Irving Moldauer, New York City, for defendants; Henry L. Burkitt, New York City, Caesar, Rivise, Bernstein & Cohen, Philadelphia, Pa., by Abraham D. Caesar and Stanley H. Cohen, Philadelphia, Pa., of counsel.
This action involves two inventions made by John W. Dickey, the first in March, 1956 and the second in May, 1957, upon which three patents were issued and duly assigned to Reeves Brothers, Inc. The First Patent (No. 2,957,793) relates to lamination of polyurethane foam to fabric by the use of flame heat. The Second Patent (No. 3,057,766) relates to an improvement in the method and apparatus for such lamination. The Third Patent (No. Re. 25,493) is a reissue of the Second Patent. Reeves instituted this action under 35 U.S.C.A. § 271 against U. S. Laminating Corp. and Travis Rauch, its general manager and sole owner (since 1965), for infringement of these patents.
In addition to the conventional defenses of patent invalidity for anticipation or obviousness and infringement, defendants interposed in a shotgun approach a number of other defenses predicated upon invalidity or non-infringement, including (1) insufficiency of disclosure, 35 U.S.C.A. § 112; (2) failure to make a full and complete disclosure for the purpose of deceiving the public; (3) addition of new matter by amendment, 35 U.S.C.A. § 132; (4) file wrapper estoppel; (5) abandonment of the Second Patent Application; (6) unauthorized reissue of the Second Patent, 35 U.S.C.A. § 251; (7) prior public use of the invention covered by the First Patent; (8) theft of the invention by the patentee; and (9) patent misuse, unfair competition, and violation of the anti-trust laws in licensing and promoting the patents. Before the trial was completed, which consumed 61 trial days recorded in approximately 9,000 pages of testimony, a number of these defenses were either dismissed by the Court or abandoned by the defendants.1 Although a resolution of one or more of the remaining defenses would have terminated this dreary and acrimonious litigation without consideration of the other defenses, the procedure apparently preferred in this circuit dictates consideration of all issues which might become relevant if error is committed in adjudicating any other issue.
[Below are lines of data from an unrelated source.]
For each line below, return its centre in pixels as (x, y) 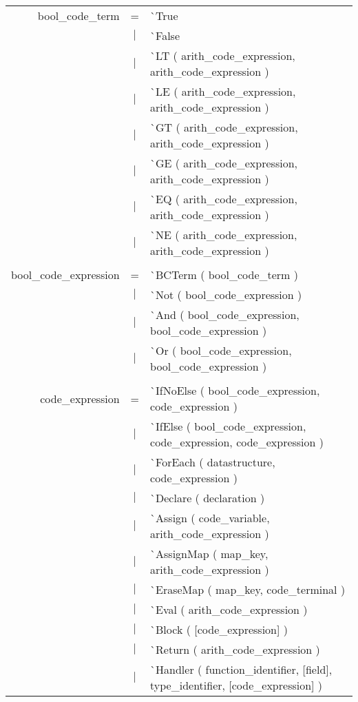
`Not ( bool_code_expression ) (226, 295)
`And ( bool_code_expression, (225, 314)
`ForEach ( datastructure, (213, 462)
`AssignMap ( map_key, (209, 554)
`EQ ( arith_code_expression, (224, 199)
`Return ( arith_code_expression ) (235, 649)
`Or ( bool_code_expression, (221, 350)
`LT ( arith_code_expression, (223, 55)
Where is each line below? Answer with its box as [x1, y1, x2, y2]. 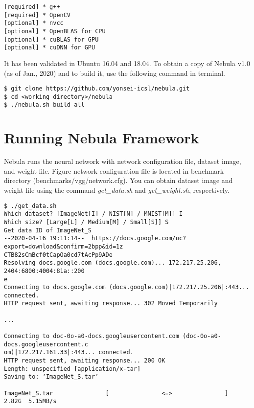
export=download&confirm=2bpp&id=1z [4, 243, 123, 250]
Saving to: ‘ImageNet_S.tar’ [4, 373, 99, 381]
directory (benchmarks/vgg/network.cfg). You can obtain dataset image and [4, 175, 233, 185]
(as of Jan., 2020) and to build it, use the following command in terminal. [4, 68, 225, 78]
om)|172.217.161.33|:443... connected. [4, 349, 134, 356]
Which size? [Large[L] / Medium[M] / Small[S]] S [4, 218, 169, 226]
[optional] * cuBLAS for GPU [4, 36, 99, 43]
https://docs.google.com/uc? [91, 235, 186, 242]
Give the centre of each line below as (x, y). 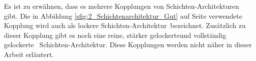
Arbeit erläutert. (29, 54)
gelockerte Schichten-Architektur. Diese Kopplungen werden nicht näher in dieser (128, 45)
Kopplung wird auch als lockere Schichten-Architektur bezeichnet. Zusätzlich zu (125, 25)
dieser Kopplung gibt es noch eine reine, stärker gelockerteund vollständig (115, 35)
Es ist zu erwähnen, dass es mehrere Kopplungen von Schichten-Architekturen (122, 6)
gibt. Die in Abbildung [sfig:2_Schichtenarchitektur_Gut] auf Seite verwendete (123, 15)

Ling-Tempco-Vought v. Kollsman Instrument Corp., 2 Cir. 1967, 372 F.2d 263, 265.
Polyurethane foam of the polyester type (polyurethane foam) was first manufactured in Germany and was not available in the United States in commercial quantities until late 1954. At that time the foam was used for soundproofing, insulation for jacket linings, furniture stuffing, carpet underlay, and cleaning aids and sponges. Curtiss-Wright Corporation was an early manufacturer of polyurethane foam in this country and in 1956 was promoting its use as carpet underlay, especially for wall to wall broadloom carpeting. Because of the very strong frictional adhesive qualities of the foam, it was difficult to unroll the carpet over the foam underlay without the foam bunching and possibly tearing, which was an obstacle to its acceptance as carpet underlay. To overcome this difficulty Curtiss-Wright experimented with possible ways to eliminate the friction between the foam and the carpet, including dusting the foam with soapstone, coating the foam with wax, and attaching muslin to the foam by the use of starch adhesives. None of these remedies proved effective. Efforts to laminate polyurethane foam to cloth by adhesives or by sewing had been attempted in textile oriented uses but had not proved too successful commercially.
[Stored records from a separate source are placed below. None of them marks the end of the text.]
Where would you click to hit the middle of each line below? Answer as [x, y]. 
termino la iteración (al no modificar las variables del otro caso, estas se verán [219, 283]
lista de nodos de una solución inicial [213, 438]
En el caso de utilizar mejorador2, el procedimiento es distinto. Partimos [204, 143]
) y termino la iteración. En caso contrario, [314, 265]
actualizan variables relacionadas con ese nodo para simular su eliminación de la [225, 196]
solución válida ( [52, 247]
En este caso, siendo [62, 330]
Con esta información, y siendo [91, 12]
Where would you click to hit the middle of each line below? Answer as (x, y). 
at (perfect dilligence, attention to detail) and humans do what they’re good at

In March, 1956 Dickey, a chemical engineer, was employed by Curtiss-Wright as a trouble shooter. He had no previous experience with polyurethane foam, and his first major assignment was to help solve this carpet underlay problem by finding a commercially practical way to attach muslin cloth to the foam. Dickey's immediate suggestion was to fuse the surface of the foam and laminate the same to the cloth. This possibility was discussed with others in the research department of Curtiss-Wright who had more experience with polyurethane foam. Dickey was informed that the suggestion was impractical because the foam melted at 450°F. and would decompose when heated to a temperature sufficient to fuse it and moreover such temperature upon lamination would cause damage to the fibers or filaments of the fabric which could not withstand heat above 300°F. Dickey was not discouraged by this information but on March 21, 1956 passed a small piece of polyurethane foam through a Bunsen burner and discovered that the fused foam when pressed against a piece of fabric would adhere to it without damaging the fabric.2
The problem then remained as to how Curtiss-Wright could commercially take advantage of this newly discovered process of foam lamination. In an effort to reach a solution Dickey designed and constructed a flat bed machine (illustrated in Fig. 1 of the First Patent) for the production of foam fabric flame laminates. This apparatus consisted of a flat bed conveyor which carried the foam underneath a burner causing it to become soft and tacky and thereafter conveyed the foam under a roller under which there was drawn at the same time fabric material which was consequently pressed against the soft and tacky foam thereby causing it to adhere to the fabric. However, the foam when exposed to heat or flame on this machine tended to wrinkle and accordingly produced imperfect laminates. While wrinkling did not significantly affect the strength of the bond nor affect the use of the laminate as carpet underlay, it was objectionable from a cosmetic viewpoint in the textile industry and particularly as garment linings. To obviate this difficulty Dickey in May, 1957 conceived and reduced to practice the idea of tensioning the foam on a roller or drum before and after lamination. This was accomplished by a machine (illustrated in Fig. 1 of the Second Patent) which operated a drum on the periphery of which the web of foam was tensioned before and after reaching the burner. The fabric material was carried simultaneously and tensioned longitudinally along a conveyor towards and against the drum after the foam passed the burner and was soft and tacky thereby causing a laminate which was further arcuately tensioned around the drum after the contact of the two materials.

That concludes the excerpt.